The first daughter and presidential adviser will join her father at a series of events from Tuesday to Thursday to highlight administration initiatives on vocational training and apprenticeships as well as legislative priorities like college affordability.

The White House's "workforce development week" follows a thematic focus this past week on infrastructure -- an effort largely overshadowed by President Donald Trump's tweets Sunday on the terrorist attacks in London and former FBI director James Comey's bombshell testimony Thursday on Capitol Hill about his interactions with Trump and the investigation into campaign aides' contacts with Russian officials.

The upcoming activities will present the White House with another opportunity to try to set the agenda and messaging for the week — if the President stays on topic. It comes, inopportunely, as embattled Attorney General Jeff Sessions prepares to testify Tuesday before Senate appropriators about the Justice Department's budget, a forum that likely will turn into a grilling from Democrats about Comey and Russia.

On Tuesday, the President, first daughter and Labor Secretary Alexander Acosta will visit Waukesha County Technical College in Wisconsin, where they will tour classrooms and participate in discussion with Republican Gov. Scott Walker, who made a short-lived bid for the GOP presidential nomination in 2015.

Wednesday, the President will make a major policy speech on his administration's workforce development initiative, and Ivanka Trump will lead a roundtable discussion with CEOs. On Thursday, eight governors who have been leaders in workforce development will participate in a discussion at the White House led by Ivanka Trump, her father, Acosta and Vice President Mike Pence.

Ivanka Trump told reporters Friday that she first took an interest in apprenticeships and vocational training while meeting voters on the campaign trail. But the week is also a hat tip to German Chancellor Angela Merkel, with whom she held a discussion with German business leaders on the issue at the White House earlier this year. The German apprenticeship model is widely viewed as a success, with about a third of students enrolled in some type of vocational training.

While visiting Berlin in April, Ivanka Trump toured a Siemens apprenticeship training center.

"A skill-based education is an enormous priority" for the administration, she said during the visit. "Germany has been blazing the path."

On Friday, she called vocational training a "bipartisan issue," noting the administration has been working closely with business leaders, trade groups, congressional leaders, governors, educators, academics and students while planning the initiatives for the week.

Trump herself has held meetings with CEOs and Cabinet secretaries to focus on the issue, according to an administration official.

Trump, who has defined women's economic empowerment as a key priority for her, specifically referenced the lack of equal participation by women and minorities in science, technology, engineering, and math (STEM) fields, something she highlighted on social media this week.

"That's something we really have to think about how we're going to change," she told reporters, noting that women's participation in STEM fields is "moving in the wrong direction."

On Thursday, she posted a photo of her learning to code with daughter Arabella, 5. The mother and daughter pair is taking a class together this summer.

Learning to code with Arabella tonight!
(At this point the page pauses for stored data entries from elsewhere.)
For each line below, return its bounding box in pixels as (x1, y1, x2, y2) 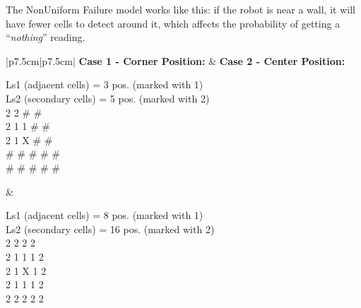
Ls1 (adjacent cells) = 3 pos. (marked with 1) (6, 77, 203, 92)
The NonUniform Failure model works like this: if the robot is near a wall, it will (6, 2, 355, 16)
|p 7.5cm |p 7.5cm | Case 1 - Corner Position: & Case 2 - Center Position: (6, 53, 345, 68)
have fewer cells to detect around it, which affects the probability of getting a (6, 16, 341, 30)
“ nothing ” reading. (6, 30, 85, 45)
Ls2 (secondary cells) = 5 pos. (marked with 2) (6, 90, 210, 105)
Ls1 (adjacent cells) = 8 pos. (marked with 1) (6, 208, 203, 223)
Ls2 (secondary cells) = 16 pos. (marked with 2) (6, 221, 215, 236)
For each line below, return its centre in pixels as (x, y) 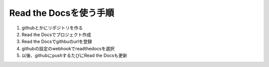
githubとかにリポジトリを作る (52, 28)
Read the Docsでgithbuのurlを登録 (57, 42)
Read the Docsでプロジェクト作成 (57, 34)
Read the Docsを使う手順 (62, 13)
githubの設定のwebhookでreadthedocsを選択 (68, 48)
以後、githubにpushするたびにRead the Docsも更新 (74, 56)
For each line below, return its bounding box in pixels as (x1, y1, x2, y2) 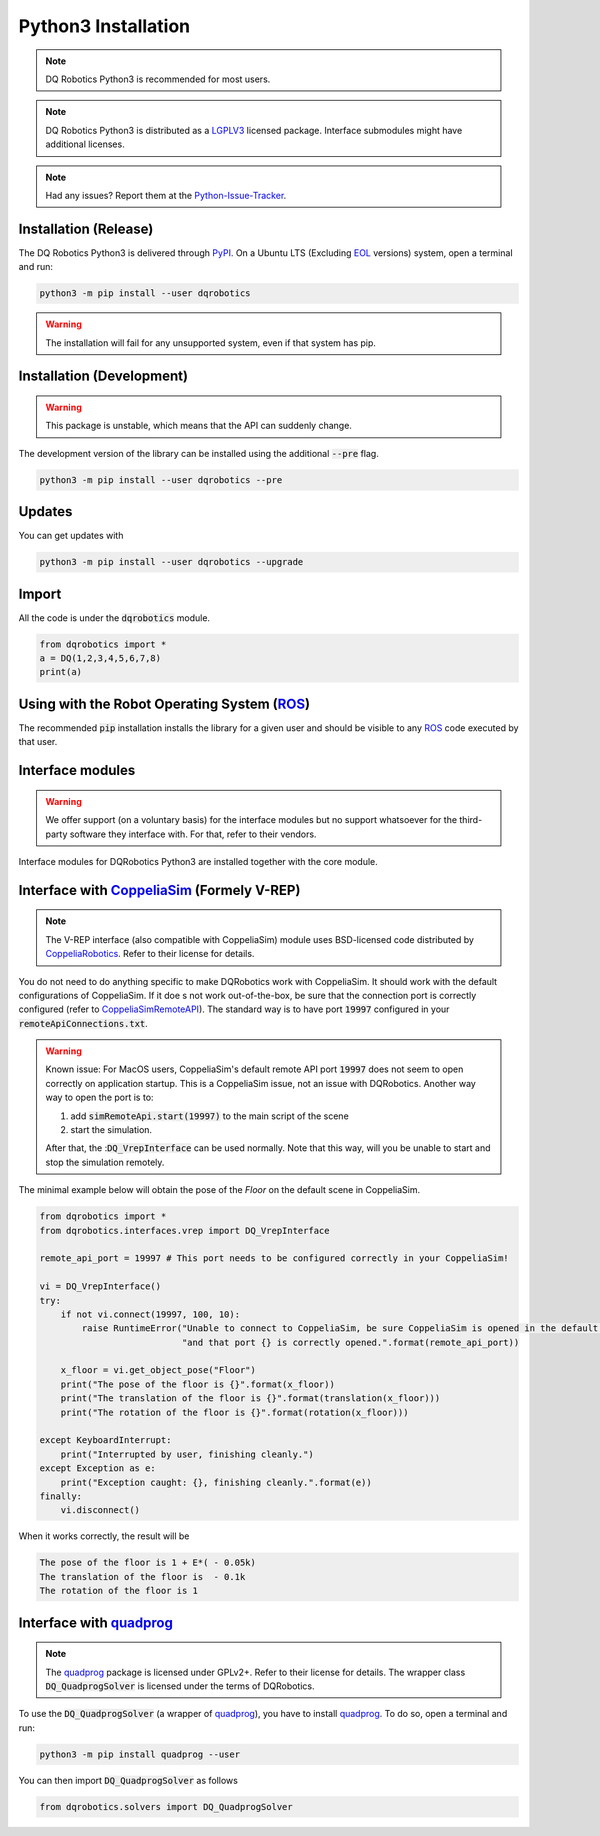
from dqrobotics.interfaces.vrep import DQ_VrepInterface (39, 1225, 330, 1236)
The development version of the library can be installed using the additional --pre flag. (18, 447, 379, 459)
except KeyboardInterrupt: (39, 1435, 172, 1446)
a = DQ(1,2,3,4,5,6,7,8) (39, 653, 162, 664)
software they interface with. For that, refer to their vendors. (69, 828, 317, 840)
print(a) (39, 666, 83, 678)
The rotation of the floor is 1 (39, 1585, 199, 1597)
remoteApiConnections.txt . (18, 1017, 149, 1029)

By supporting computer science curriculum in our schools, I hope that all children will have the opportunity to become fluent in this language of the future. #WomenInSTEM

The building industry, which the first family knows well from its decades of work in real estate development, has deep ties with apprenticeship programs, partly because construction work requires certifications by trade groups. The administration is looking to encourage in other industries to follow in that model, a senior White House official said.

And while Trump's show "The Apprentice" may be noted in jest, it will not be tied officially to the week's programming, the official said.